[Data items]
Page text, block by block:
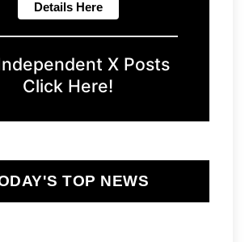
X Posts
Click Here!
TOP NEWS
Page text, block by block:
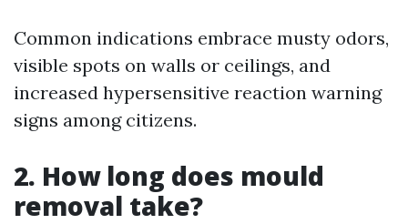
Common indications embrace musty odors,
visible spots on walls or ceilings, and
increased hypersensitive reaction warning
signs among citizens.
2. How long does mould
removal take?
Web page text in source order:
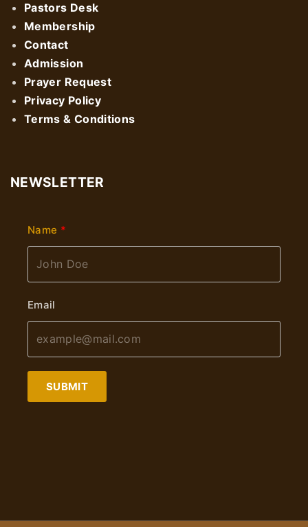
Pastors Desk
Membership
Contact
Admission
Prayer Request
Privacy Policy
Terms & Conditions
NEWSLETTER
Name
Email
SUBMIT
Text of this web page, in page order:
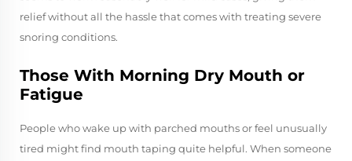
relief without all the hassle that comes with treating severe
snoring conditions.
Those With Morning Dry Mouth or
Fatigue
People who wake up with parched mouths or feel unusually
tired might find mouth taping quite helpful. When someone
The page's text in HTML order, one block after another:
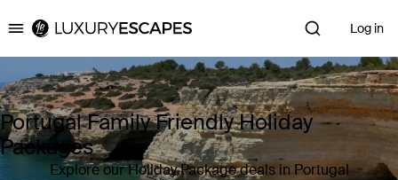
Luxury Escapes Log in
Portugal Family Friendly Holiday
Packages
Explore our Holiday Package deals in Portugal
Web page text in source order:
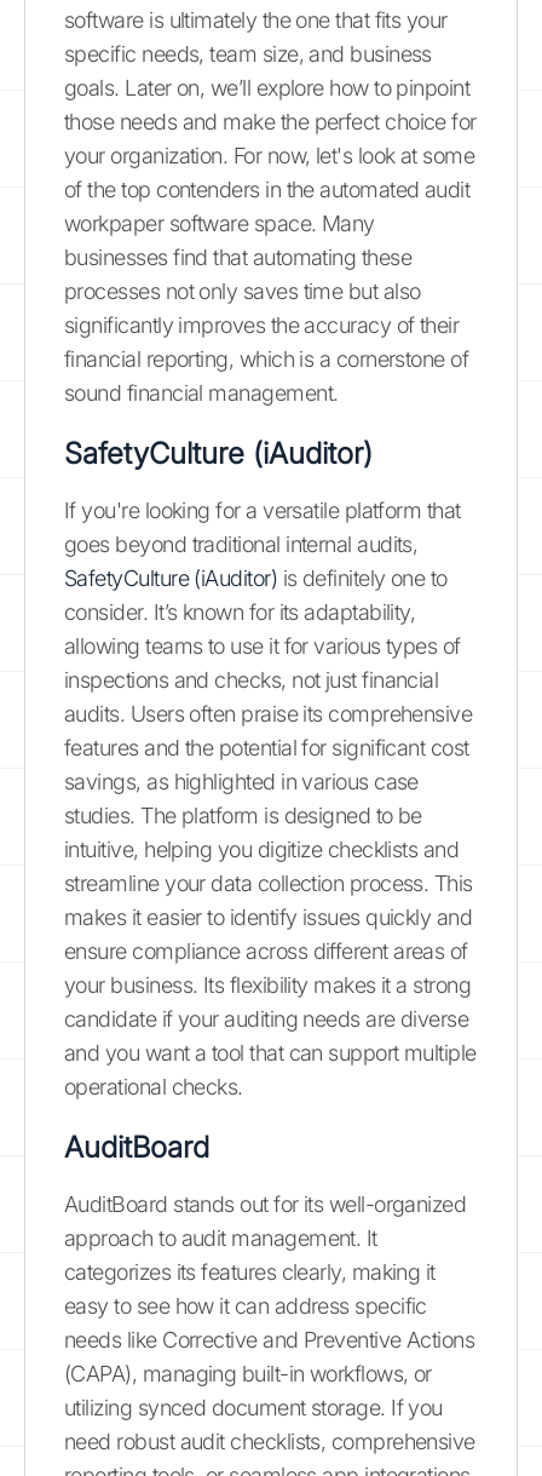
software is ultimately the one that fits your
specific needs, team size, and business
goals. Later on, we’ll explore how to pinpoint
those needs and make the perfect choice for
your organization. For now, let's look at some
of the top contenders in the automated audit
workpaper software space. Many
businesses find that automating these
processes not only saves time but also
significantly improves the accuracy of their
financial reporting, which is a cornerstone of
sound financial management.
SafetyCulture (iAuditor)
If you're looking for a versatile platform that
goes beyond traditional internal audits,
SafetyCulture (iAuditor) is definitely one to
consider. It’s known for its adaptability,
allowing teams to use it for various types of
inspections and checks, not just financial
audits. Users often praise its comprehensive
features and the potential for significant cost
savings, as highlighted in various case
studies. The platform is designed to be
intuitive, helping you digitize checklists and
streamline your data collection process. This
makes it easier to identify issues quickly and
ensure compliance across different areas of
your business. Its flexibility makes it a strong
candidate if your auditing needs are diverse
and you want a tool that can support multiple
operational checks.
AuditBoard
AuditBoard stands out for its well-organized
approach to audit management. It
categorizes its features clearly, making it
easy to see how it can address specific
needs like Corrective and Preventive Actions
(CAPA), managing built-in workflows, or
utilizing synced document storage. If you
need robust audit checklists, comprehensive
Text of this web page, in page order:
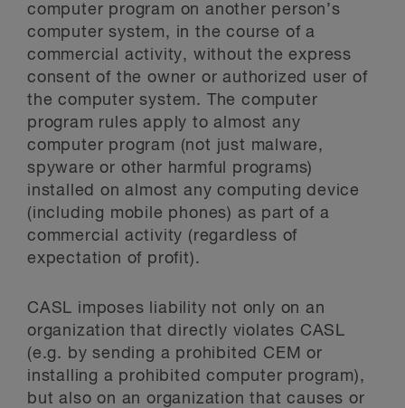
computer program on another person’s
computer system, in the course of a
commercial activity, without the express
consent of the owner or authorized user of
the computer system. The computer
program rules apply to almost any
computer program (not just malware,
spyware or other harmful programs)
installed on almost any computing device
(including mobile phones) as part of a
commercial activity (regardless of
expectation of profit).
CASL imposes liability not only on an
organization that directly violates CASL
(e.g. by sending a prohibited CEM or
installing a prohibited computer program),
but also on an organization that causes or
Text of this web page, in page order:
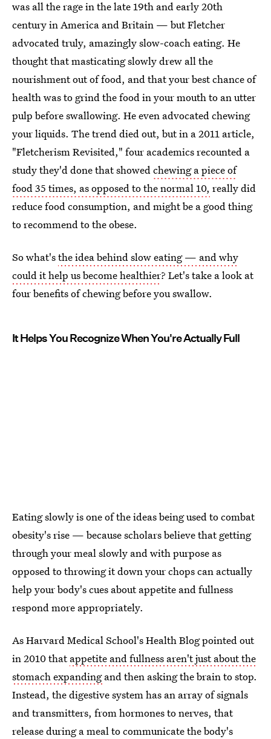
was all the rage in the late 19th and early 20th
century in America and Britain — but Fletcher
advocated truly, amazingly slow-coach eating. He
thought that masticating slowly drew all the
nourishment out of food, and that your best chance of
health was to grind the food in your mouth to an utter
pulp before swallowing. He even advocated chewing
your liquids. The trend died out, but in a 2011 article,
"Fletcherism Revisited," four academics recounted a
study they'd done that showedchewing a piece of
food 35 times, as opposed to the normal 10, really did
reduce food consumption, and might be a good thing
to recommend to the obese.
So what'sthe idea behind slow eating — and why
could it help us become healthier? Let's take a look at
four benefits of chewing before you swallow.
It Helps You Recognize When You're Actually Full
Eating slowly is one of the ideas being used to combat
obesity's rise — because scholars believe that getting
through your meal slowly and with purpose as
opposed to throwing it down your chops can actually
help your body's cues about appetite and fullness
respond more appropriately.
As Harvard Medical School's Health Blog pointed out
in 2010 thatappetite and fullness aren't just about the
stomach expandingand then asking the brain to stop.
Instead, the digestive system has an array of signals
and transmitters, from hormones to nerves, that
release during a meal to communicate the body's
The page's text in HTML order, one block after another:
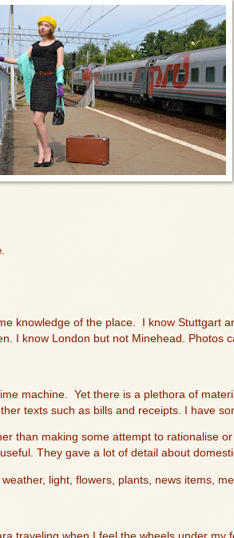
knowledge of the place.
I know Stuttgart
I know London but not Minehead. Photos
machine.
Yet there is a plethora of
texts such as bills and receipts. I have
than making some attempt to rationalise
They gave a lot of detail about
light, flowers, plants, news items,
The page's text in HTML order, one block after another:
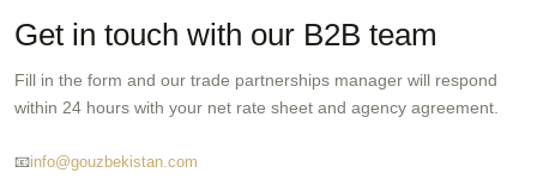
Get in touch with our B2B team
Fill in the form and our trade partnerships manager will respond
within 24 hours with your net rate sheet and agency agreement.
📧info@gouzbekistan.com
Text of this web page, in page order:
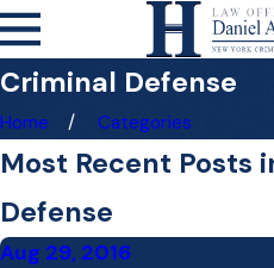
Criminal Defense
Home Categories
Most Recent Posts
Defense
Aug 29, 2016
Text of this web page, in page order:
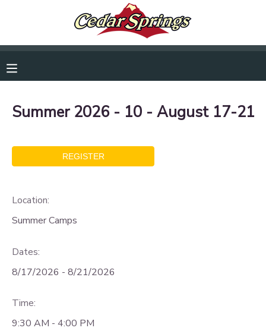
Summer 2026 - 10 - August 17-21
Location:
Summer Camps
Dates:
8/17/2026 - 8/21/2026
Time:
9:30 AM - 4:00 PM
MAKE A PAYMENT
MY ACCOUNT
OVERVIEW
DOCUMENT CENTER
CAMP STORE
GIFT CERTIFICATES
DONATIONS
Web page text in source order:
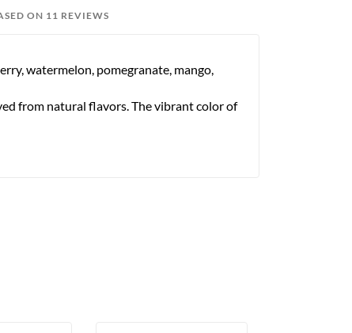
ON 11 REVIEWS
watermelon, pomegranate, mango,
from natural flavors. The vibrant color of

● **YOUR GOAL**
Begin at the first line of the data above and repeat each line exactly, stopping after the line containing "your business. Its". Omit the pictures.

● **ANSWER SPACE**
Page text, block by block:
X Posts
Click Here!
TOP NEWS
Page text, block by block:
Common indications embrace musty odors,
visible spots on walls or ceilings, and
increased hypersensitive reaction warning
signs among citizens.
2. How long does mould
removal take?
Web page text in source order:
Pastors Desk
Membership
Contact
Admission
Prayer Request
Privacy Policy
Terms & Conditions
NEWSLETTER
Name
Email
SUBMIT
Text of this web page, in page order:
relief without all the hassle that comes with treating severe
snoring conditions.
Those With Morning Dry Mouth or
Fatigue
People who wake up with parched mouths or feel unusually
tired might find mouth taping quite helpful. When someone
The page's text in HTML order, one block after another:
Luxury Escapes Log in
Portugal Family Friendly Holiday
Packages
Explore our Holiday Package deals in Portugal
Web page text in source order:
software is ultimately the one that fits your
specific needs, team size, and business
goals. Later on, we’ll explore how to pinpoint
those needs and make the perfect choice for
your organization. For now, let's look at some
of the top contenders in the automated audit
workpaper software space. Many
businesses find that automating these
processes not only saves time but also
significantly improves the accuracy of their
financial reporting, which is a cornerstone of
sound financial management.
SafetyCulture (iAuditor)
If you're looking for a versatile platform that
goes beyond traditional internal audits,
SafetyCulture (iAuditor) is definitely one to
consider. It’s known for its adaptability,
allowing teams to use it for various types of
inspections and checks, not just financial
audits. Users often praise its comprehensive
features and the potential for significant cost
savings, as highlighted in various case
studies. The platform is designed to be
intuitive, helping you digitize checklists and
streamline your data collection process. This
makes it easier to identify issues quickly and
ensure compliance across different areas of
your business. Its flexibility makes it a strong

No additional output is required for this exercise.